Here at the Hot Hand website, our focus is statistical analysis, so that is what we shall pursue. As can be seen from the box score of the game, Chamberlain hit 36-of-63 from the floor for 72 of his points and went 28-of-32 from the free-throw line.It is the latter performance, a nearly 90% success rate (.875), that is really amazing. Wilt's free throw percentage during the 1961-62 season was .613, which actually was the best single-season free-throw accuracy rate of his career. Thus, on this night, he really overcame his free-throwing difficulties to make the 100-point game possible.

Noting that Chamberlain had made 21-of-22 free-throws through the first three quarters of play, Pomerantz asks in his book, "How does a sixty percent free-throw shooter throughout the season convert ninety-five percent on a night in Hershey?" (p. 116). Updating the percentages to reflect the full game and rephrasing the question a bit, we can ask how likely it is that a .613 shooter would hit 28 (or more) free throws out of 32, assuming independence of outcomes (i.e., what happens on one shot having no impact on the next shot, like coin tossing).

This binomial-probability calculator allows one to type in the underlying probability of an outcome (p = .613), the number of opportunities (n = 32), and what the website calls the number of "stipulated" successes (k, in this case 28 made free-throws). Because the probability of exactly 28 (or any other specific number) made free-throws would tend to be very small, statisticians typically inquire into the probability of a particular result or one more extreme. Hence, we have the reference above to "28 (or more)" successful free-throws out of 32.

In the following chart, I've graphed the probability of Chamberlain making anywhere from 9 to 32 free-throws out of 32, given his season-long percentage of .613 (below 9, the likelihood is extremely low). You may click on the graphic to enlarge it.

As can be seen, the probabilities of Chamberlain making 28, 29, 30, 31, or 32 free-throws were all tiny, so that the probability of 28 or more made shots was around 1 or 2 in 1,000, according to this annotated screen caputre from the statistical calculator website:

With a roughly 61% free-throw percentage, Chamberlain would have been most likely to make, you guessed it, 61% of his attempts, which translates into 19.5 out of 32 (note how the bars for 19 and 20 are the highest in the graph above). Thus, he greatly exceeded statistical expectations.

Pomerantz tried to answer his original question about how Chamberlain could have been so successful on free-throws (which we now know to be a roughly 1-in-1,000 phenomenon) by claiming that the baskets in Hershey featured "soft," rickety rims. When a ball hits a soft rim, the reasoning goes, it will bounce gently around and possibly fall through the hoop, rather than banging hard against it and flying off. Whether that's a valid explanation or not, I can't say. Still, Wilt must have been shooting the ball close enough to the basket on his free-throw attempts to (allegedly) benefit from the soft rims.

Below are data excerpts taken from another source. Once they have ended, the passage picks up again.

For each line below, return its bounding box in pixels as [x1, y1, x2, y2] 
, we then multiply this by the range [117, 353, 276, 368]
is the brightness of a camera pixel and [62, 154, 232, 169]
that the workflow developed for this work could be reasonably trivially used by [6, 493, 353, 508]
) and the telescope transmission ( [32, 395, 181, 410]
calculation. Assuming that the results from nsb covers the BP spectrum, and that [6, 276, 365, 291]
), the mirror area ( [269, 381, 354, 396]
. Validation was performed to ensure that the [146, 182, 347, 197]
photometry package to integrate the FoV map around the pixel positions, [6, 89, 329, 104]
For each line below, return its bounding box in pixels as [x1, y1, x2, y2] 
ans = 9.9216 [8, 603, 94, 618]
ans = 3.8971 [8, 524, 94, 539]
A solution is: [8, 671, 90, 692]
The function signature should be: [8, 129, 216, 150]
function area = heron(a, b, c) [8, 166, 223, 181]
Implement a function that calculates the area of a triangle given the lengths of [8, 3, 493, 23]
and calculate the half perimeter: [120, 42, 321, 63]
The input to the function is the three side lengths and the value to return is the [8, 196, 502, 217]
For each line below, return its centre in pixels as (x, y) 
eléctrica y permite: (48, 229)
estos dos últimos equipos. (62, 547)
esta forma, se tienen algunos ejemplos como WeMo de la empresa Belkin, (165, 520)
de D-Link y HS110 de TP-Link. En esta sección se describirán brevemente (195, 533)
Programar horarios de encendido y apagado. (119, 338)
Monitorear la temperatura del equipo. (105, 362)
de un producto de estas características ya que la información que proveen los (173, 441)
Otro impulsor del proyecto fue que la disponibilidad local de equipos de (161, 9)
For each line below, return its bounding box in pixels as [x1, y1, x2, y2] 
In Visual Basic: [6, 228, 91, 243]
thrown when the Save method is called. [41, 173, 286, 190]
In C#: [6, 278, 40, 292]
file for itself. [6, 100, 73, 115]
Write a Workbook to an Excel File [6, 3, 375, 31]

A famous quote from the writings of the late Harvard paleontologist Stephen Jay Gould is that, "Long streaks always are, and must be, a matter of extraordinary luck imposed upon great skill." Indeed.

1 comment:

Gur Yaari said...

Very interesting!

Although a p value of 0.001-2 sounds small, one has to correct for multiple testing ( This means that if one has 100 games for example, then the probability of having a p value of 0.001 in one of the games is not so small (could be approximated by p*100 = 0.1-0.2 in this case).

However, the other fact mentioned in this post is way more unlikely to occur by chance - namely, the free throws percentage Wilt Chamberlain had in the entire 1961-62 season: 0.613.

To calculate how unlikely this is to occur by chance, one can use the same binomial distribution, assuming the probability of success is 0.511 (his career free throws percentage) and ask what is the p value to obtain 835 successes out of 1363 attempts. The answer is 10^-14 (0.00000000000001) which stays extremely low even after correcting for multiple testing ... 1961-62 was indeed an incredible season for Wilt Chamberlain's free throws performance.